A Retrospective Claims Database Study on Drug Utilization in Japanese Patients with Crohn’s Disease Treated with Adalimumab or Infliximab

Crohn’s disease (CD) is a chronic inflammatory condition of the gastrointestinal tract belonging to the group of Inflammatory Bowel Diseases (IBD) that results in a considerably decreased quality of life. The incidence and prevalence of CD are increasing with time and in different regions around the world [1]. The highest reported prevalence rates per 100,000 persons were 322 in Europe, 318.5 in North America, and 67.9 in Asia and the Middle East [1]. In Japan, the prevalence of CD reached 26.8 per 100,000 in 2010 [2].

Given the chronic and progressive nature of the disease, the main goal of the treatment is to stop progression, reduce and control symptoms, reduce the risks of complication, and maintain nourishment to improve the quality of life of patients [3]. Therefore, the long-term management as well as treatment persistence is very important.

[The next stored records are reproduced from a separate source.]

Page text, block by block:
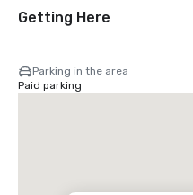
Getting Here
Parking in the area
Paid parking
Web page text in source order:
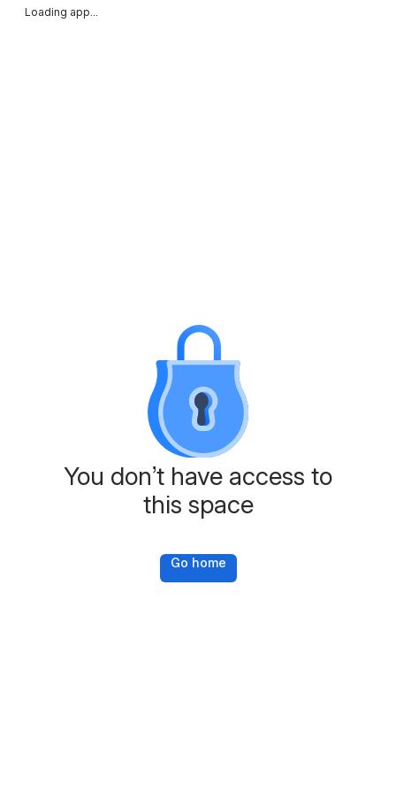
Loading app...
You don’t have access to
this space
Go home
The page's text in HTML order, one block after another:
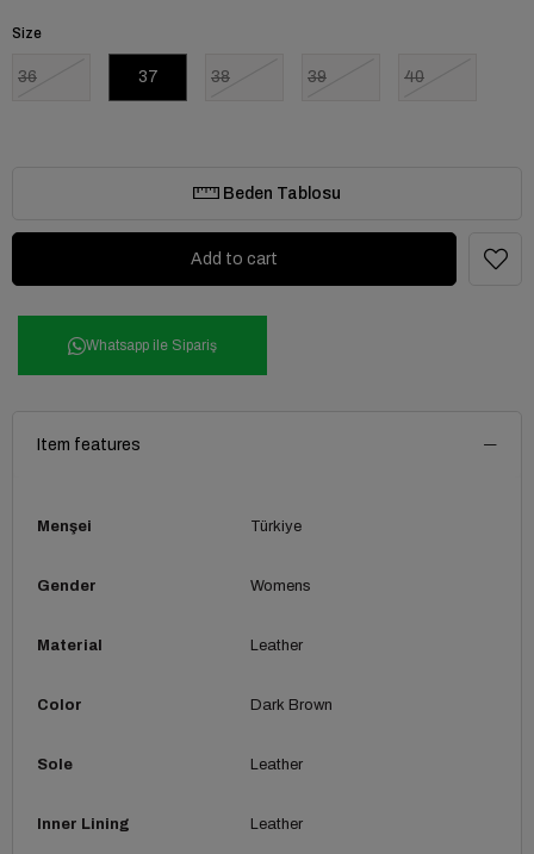
Size
36 37 38 39 40
Beden Tablosu
Whatsapp ile Sipariş
Item features
Menşei Türkiye
Gender Womens
Material Leather
Color Dark Brown
Sole Leather
Inner Lining Leather

CD management includes drug, nutritional and surgical therapies. However, it has been shown that the standard therapies for CD patients have several limitations; treatment with immunosuppressants is associated with adverse events risk [4], and treatment with corticosteroids is not adequate for the maintenance of clinical remission [5]. Monoclonal antibodies, targeting tumor necrosis factor (TNF)-α, are considered the treatment of choice in patients with CD [6].

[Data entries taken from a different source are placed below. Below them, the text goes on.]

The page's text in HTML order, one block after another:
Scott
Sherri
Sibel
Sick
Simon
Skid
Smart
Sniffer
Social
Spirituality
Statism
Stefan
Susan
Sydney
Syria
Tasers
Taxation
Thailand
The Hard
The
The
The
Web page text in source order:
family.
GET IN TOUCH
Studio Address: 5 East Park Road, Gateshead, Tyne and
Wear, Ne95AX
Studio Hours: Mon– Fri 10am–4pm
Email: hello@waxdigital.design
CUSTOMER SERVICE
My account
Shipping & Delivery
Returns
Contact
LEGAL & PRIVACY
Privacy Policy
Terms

In Japan, the available anti-TNF treatments for CD are infliximab (IFX) and adalimumab (ADA). IFX was the first TNF-α chimeric monoclonal antibody introduced for the treatment of CD in 2002. It is administered intravenously at a dose of 5 mg/kg body weight at weeks 0, 2, and 6 for induction. The standard dose of maintenance IFX therapy is 5 mg/kg of body weight administered every 8 weeks [7]. ADA is administered subcutaneously and is prescribed at an induction dose of 160 mg at week 0 and 80 mg at week 2. The standard maintenance dose is 40 mg administered every 2 weeks [8‐10].

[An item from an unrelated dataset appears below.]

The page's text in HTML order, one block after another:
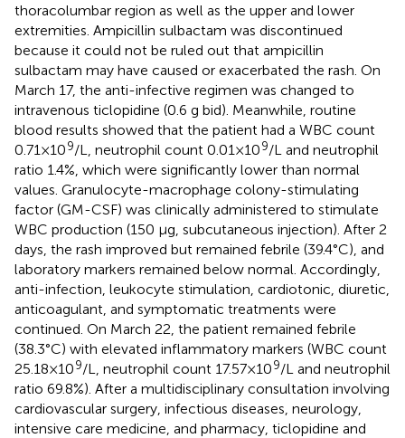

Clinical trials have demonstrated the efficacy and safety of ADA and IFX in the induction and maintenance of remission in patients with moderate to severe CD, in particular in Japanese patients [7, 8, 11‐13]. However, treatment outcomes in the real-world setting might differ from clinical trials, as patients’ profiles may be more diverse and patients may not strictly adhere to a regular injection schedule. Several real-world studies have demonstrated that despite the high response rate, the response to ADA or IFX is lost over time, leading the efficacy of treatment waning (and consequently dose increase) to treatment discontinuation or to treatment switch [14‐22]. However, to date, there is limited real-world Japan-specific evidence in the literature regarding loss of response and treatment persistence.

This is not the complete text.